Abstract
Ophthalmical Pharmaceuticals and Biologics
Aldeyra announced results in a new phase 3 trial of its reproxalap for dry eye disease (August 2024).
Annexon began subject dosing in its phase 3 ARCHER II trial evaluating ANX007 for the treatment of geographic atrophy (GA, August 2024).
Avanzanite received marketing authorization from the European Commission for its Akantior™ (polihexanide) for the treatment of acanthamoeba keratitis (August 2024).
Lenz Therapeutics submitted a new drug application to the U.S. FDA for its LNZ100 (aceclidine) for the treatment of presbyopia (August 2024).
Ocular Therapeutix announced agreement with the U.S. FDA on the design of its phase 3 SOL-R clinical trial of its Axpaxli (axitinib intravitreal implant, also known as OTX-TKI) for the treatment of patients with wet AMD, August 2024).
Ocuphire began subject dosing in its VEGA-3 Phase 3 clinical trial evaluating Phentolamine Ophthalmic Solution 0.75% for presbyopia (September 2024).
Sandoz received U.S. FDA approval for its Enzeevu™ (aflibercept-abzv), an Eylea biosimilar, for the treatment of wet age-related macular degeneration (AMD). The approval includes both a 2 mg vial kit and a pre-filled syringe for intravitreal injection (August 2024).
Gene and Cell Therapy
Atsena received rare pediatric disease (RPD) designation for its gene therapy product candidate ATSN-201 for the treatment of X-linked retinoschisis (August 2024).
Bayer subsidiary BlueRock Therapeutics’ investigational new drug application for its OpCT-001, an investigational induced pluripotent stem cell (iPSC)-derived therapy designed to treat primary photoreceptor diseases was cleared by the U.S. FDA (September 2024).
Opus Genetics received rare pediatric disease (RPD) designation for its gene therapy product candidate OPGx-LCA5 for the treatment of Leber Congenital Amaurosis Type 5 (August 2024).
Regenxbio licensed rights to two of its gene therapy programs (RGX-381 and RGX-181, now designated as TTX-381 and TTX-181) to Tern Therapeutics.
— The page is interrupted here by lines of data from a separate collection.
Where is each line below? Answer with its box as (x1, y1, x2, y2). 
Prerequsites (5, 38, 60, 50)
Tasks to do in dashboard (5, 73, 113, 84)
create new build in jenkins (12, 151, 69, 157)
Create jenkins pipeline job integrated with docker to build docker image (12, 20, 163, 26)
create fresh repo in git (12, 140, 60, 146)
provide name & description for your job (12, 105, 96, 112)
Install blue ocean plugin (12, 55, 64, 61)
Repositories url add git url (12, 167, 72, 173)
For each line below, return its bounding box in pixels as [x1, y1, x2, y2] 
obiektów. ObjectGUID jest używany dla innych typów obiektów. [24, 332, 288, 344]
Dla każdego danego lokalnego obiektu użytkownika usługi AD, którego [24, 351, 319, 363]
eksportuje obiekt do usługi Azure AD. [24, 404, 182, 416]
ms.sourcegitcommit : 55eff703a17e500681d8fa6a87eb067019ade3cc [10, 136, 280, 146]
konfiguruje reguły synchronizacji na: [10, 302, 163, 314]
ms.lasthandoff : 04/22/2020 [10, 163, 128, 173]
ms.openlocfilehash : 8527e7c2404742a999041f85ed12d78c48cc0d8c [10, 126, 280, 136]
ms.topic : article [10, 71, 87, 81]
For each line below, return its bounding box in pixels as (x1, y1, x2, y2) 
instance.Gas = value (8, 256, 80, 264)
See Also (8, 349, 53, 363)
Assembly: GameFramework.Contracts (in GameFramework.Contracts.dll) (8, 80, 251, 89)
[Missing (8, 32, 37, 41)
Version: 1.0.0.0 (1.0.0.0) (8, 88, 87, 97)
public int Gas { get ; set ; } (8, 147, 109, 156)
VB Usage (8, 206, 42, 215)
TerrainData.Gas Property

These investigational therapies are designed to deliver a working copy of the TPP1 gene for patients with CLN2 disease, an inherited disorder affecting the central nervous system (August 2024).
Regulatory, Government, and Pharmaceutical Industry
Alcon announced an agreement with China-based Ocumension Therapeutics for commercialization rights in China to a portfolio of Alcon’s dry eye treatments and procedural drops (August 2024).
Formosa Pharmaceuticals announced an agreement with Apotex for commercialization in Canada of its Clobetasol Propionate Ophthalmic Suspension for post-operative use (August 2024).
Ocuvex Therapeutics will be acquiring Visiox Pharmaceuticals, whose lead asset is Omlonti® (omidenepag isopropyl ophthalmic solution 0.002%), an FDA-approved EP2 receptor agonist for ocular hypertension and open-angle glaucoma (August 2024).
U.S. Government:
In execution of the Inflation Reduction Act, the Centers for Medicare and Medicaid Services announced prices for 10 of the top drugs (August 2024). The Federal Trade Commission expressed support for the FDA’s recent draft guidance on interchangeable biosimilar drugs, which proposes changes that could streamline the approval process for biosimilars (August 2024).
Footnotes
Author Disclosure Statement
The author consults for numerous ophthalmical, pharmaceutical, and medical device firms. A complete listing of all of Dr. Novack’s consulting affiliations can be found online.
In this review period, two ocular gene therapy products received U.S. FDA rare pediatric disease (RPD) designation, and another cleared FDA review to start clinical trials, and a biosimilar of aflibercept was approved for marketing. A pharmaceutical therapy for acanthamoeba keratitis was approved in Europe, a New Drug Application (NDA) was submitted to the FDA for a cholinergic agonist to treat presbyopia, and several firms began Phase 3 trials.